Does this only happen on pm-cpu? Might try the same case on another platform to see if its a compiler issue.

jingtao-lbl commented 1 year ago

Does this only happen on pm-cpu? Might try the same case on another platform to see if its a compiler issue.

Thank you! Yes, I only tested it on pm-cpu. Jess helped me test it with gnu and she also got the error. Will try it on LRC.

rljacob commented 1 year ago

I checked our testing and we do run tests at r05 but for 5 days or less and with only a few BGC options. You said a previous version ran fine. What version was it exactly? The git hash of the code that ran would be best.

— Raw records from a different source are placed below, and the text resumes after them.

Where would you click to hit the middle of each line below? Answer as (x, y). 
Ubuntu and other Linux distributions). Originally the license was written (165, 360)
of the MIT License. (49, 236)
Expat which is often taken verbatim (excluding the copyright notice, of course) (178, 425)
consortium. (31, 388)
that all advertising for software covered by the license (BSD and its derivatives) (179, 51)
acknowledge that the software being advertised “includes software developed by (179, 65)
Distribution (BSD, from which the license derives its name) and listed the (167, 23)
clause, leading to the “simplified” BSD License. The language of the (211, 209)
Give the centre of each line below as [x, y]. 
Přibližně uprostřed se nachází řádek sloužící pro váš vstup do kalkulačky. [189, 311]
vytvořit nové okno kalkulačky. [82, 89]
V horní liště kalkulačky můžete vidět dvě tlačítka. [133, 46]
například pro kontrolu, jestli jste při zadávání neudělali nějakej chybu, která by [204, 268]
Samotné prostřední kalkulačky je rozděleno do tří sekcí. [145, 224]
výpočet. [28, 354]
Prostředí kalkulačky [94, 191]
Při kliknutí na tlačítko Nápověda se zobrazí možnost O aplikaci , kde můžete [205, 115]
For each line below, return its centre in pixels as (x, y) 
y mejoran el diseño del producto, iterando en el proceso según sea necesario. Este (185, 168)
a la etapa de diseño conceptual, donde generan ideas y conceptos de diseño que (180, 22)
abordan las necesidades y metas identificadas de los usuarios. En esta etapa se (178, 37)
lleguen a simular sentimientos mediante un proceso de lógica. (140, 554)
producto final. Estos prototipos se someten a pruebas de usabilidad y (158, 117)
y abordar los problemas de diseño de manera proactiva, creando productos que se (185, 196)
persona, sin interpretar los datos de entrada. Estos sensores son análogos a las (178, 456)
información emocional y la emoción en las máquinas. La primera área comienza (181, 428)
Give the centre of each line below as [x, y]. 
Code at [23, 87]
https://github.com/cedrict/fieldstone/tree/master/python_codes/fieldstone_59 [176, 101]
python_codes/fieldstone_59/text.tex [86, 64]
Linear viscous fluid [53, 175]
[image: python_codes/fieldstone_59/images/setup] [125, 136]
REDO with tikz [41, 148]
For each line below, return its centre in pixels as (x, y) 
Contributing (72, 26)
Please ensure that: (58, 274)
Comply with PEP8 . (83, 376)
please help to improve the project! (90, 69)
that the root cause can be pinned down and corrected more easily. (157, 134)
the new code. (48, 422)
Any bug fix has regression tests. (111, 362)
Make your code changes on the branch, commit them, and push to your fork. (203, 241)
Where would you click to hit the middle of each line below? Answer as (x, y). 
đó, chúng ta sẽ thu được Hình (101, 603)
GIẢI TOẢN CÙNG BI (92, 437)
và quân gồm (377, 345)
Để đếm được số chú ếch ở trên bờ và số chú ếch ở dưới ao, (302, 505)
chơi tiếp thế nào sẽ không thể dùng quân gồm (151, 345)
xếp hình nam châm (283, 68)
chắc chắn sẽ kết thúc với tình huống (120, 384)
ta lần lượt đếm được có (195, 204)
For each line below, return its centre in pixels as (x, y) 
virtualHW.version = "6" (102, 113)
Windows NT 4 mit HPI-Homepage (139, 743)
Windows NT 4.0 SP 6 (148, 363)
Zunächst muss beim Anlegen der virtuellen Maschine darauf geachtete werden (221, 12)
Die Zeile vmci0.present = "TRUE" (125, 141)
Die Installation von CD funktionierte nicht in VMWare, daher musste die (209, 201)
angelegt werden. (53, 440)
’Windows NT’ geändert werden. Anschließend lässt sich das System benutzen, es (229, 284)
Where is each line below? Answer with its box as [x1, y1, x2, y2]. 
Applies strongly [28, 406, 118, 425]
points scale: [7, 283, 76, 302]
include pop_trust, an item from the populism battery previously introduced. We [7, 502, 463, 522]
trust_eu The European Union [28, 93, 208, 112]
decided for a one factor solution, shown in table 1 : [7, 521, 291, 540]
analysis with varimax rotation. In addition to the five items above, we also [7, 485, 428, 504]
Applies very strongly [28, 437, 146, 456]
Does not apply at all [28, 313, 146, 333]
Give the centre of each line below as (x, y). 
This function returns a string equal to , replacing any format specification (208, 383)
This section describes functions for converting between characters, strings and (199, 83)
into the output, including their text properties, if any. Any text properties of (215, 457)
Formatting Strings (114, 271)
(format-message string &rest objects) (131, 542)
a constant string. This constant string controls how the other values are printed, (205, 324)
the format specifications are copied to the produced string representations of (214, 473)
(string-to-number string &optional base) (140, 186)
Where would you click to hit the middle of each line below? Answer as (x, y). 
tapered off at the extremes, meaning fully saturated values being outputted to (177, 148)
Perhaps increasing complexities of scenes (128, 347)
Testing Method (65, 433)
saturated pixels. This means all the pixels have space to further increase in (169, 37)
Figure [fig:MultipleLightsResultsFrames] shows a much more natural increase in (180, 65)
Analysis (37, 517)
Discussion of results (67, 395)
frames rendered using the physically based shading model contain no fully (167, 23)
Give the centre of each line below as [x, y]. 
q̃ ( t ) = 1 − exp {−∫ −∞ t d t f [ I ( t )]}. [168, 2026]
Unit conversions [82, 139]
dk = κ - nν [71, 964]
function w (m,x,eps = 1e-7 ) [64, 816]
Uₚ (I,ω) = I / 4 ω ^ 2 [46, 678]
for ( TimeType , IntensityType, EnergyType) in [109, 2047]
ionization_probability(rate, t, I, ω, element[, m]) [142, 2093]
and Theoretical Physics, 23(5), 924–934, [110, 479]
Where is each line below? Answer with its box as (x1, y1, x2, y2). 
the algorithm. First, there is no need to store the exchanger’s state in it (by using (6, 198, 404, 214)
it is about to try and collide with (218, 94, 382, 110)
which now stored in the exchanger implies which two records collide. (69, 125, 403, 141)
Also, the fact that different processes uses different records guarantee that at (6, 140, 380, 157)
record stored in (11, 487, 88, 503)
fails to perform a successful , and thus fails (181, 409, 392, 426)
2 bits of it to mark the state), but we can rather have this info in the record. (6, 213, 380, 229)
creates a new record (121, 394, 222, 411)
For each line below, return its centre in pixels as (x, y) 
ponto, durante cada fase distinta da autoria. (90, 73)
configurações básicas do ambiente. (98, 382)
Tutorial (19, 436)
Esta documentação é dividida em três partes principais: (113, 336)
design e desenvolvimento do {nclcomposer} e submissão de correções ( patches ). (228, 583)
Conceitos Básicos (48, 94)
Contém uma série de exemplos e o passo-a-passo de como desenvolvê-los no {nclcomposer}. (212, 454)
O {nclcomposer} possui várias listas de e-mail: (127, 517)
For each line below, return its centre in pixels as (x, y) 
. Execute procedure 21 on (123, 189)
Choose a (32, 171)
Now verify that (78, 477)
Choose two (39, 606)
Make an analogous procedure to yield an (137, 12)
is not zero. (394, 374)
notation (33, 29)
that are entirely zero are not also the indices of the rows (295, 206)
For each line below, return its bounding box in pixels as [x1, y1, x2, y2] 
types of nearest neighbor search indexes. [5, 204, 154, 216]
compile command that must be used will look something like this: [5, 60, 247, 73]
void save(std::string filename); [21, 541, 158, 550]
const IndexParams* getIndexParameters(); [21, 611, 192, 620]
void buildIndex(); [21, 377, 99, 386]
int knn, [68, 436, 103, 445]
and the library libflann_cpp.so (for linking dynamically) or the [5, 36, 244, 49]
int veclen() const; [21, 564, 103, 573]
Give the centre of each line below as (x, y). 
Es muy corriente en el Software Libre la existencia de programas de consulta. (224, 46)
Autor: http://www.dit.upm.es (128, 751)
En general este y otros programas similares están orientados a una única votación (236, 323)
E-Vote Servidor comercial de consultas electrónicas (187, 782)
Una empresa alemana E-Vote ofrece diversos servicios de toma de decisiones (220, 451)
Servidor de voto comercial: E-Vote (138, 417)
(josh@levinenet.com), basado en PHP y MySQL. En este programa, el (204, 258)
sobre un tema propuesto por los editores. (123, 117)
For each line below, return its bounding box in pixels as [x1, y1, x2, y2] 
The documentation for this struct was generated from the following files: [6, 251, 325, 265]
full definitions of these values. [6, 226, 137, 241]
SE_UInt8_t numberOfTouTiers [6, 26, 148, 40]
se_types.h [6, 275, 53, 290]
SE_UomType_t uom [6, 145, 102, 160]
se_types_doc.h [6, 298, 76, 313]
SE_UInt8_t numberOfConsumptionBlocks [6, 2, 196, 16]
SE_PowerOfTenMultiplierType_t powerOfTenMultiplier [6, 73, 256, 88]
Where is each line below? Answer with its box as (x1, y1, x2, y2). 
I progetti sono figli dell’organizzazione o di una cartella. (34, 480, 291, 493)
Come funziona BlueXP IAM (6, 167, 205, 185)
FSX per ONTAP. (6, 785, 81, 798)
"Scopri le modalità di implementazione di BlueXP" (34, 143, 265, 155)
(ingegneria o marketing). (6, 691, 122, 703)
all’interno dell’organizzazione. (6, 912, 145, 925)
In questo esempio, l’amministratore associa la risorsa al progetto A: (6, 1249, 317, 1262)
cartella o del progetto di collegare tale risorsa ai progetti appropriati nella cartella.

rljacob commented 1 year ago

These tests are passing fine:

jingtao-lbl commented 1 year ago

Oh great to know these tests are passing fine! How long did the test run last? I usually got the error after a couple of months, and Jess said the error popped out immediately for her simulation (when using FATES). Would you mind sharing the script for SMS_Ld2.ne30pg2_r05_EC30to60E2r2.BGCEXP_CNTL_CNPECACNT1850..elm-bgcexp here? Thank you so much!

rljacob commented 1 year ago

By default the tests run for 5 days but "Ld2" in the above means run for 2 days. We don't use run scripts for the tests. Everything is done with a single "create_test" command. Go to E3SM/cime/scripts and type "./create_test SMS_Ld2.ne30pg2_r05_EC30to60E2r2.BGCEXP_CNTL_CNPECACNT_1850.pm-cpu_intel.elm-bgcexp" Replace the machine, compiler string as needed.

jingtao-lbl commented 1 year ago

I checked our testing and we do run tests at r05 but for 5 days or less and with only a few BGC options. You said a previous version ran fine. What version was it exactly? The git hash of the code that ran would be best.

I found my version is quite old, and I used to run it on Cori without any problem. But when I bring it on Perlmutter, there are some dependency problems during compiling...

jingtao-lbl commented 1 year ago

By default the tests run for 5 days but "Ld2" in the above means run for 2 days. We don't use run scripts for the tests. Everything is done with a single "create_test" command. Go to E3SM/cime/scripts and type "./create_test SMS_Ld2.ne30pg2_r05_EC30to60E2r2.BGCEXP_CNTL_CNPECACNT_1850.pm-cpu_intel.elm-bgcexp" Replace the machine, compiler string as needed.

Thank you! I will check the test run and see if it can pass if running a bit longer. Will keep you posted!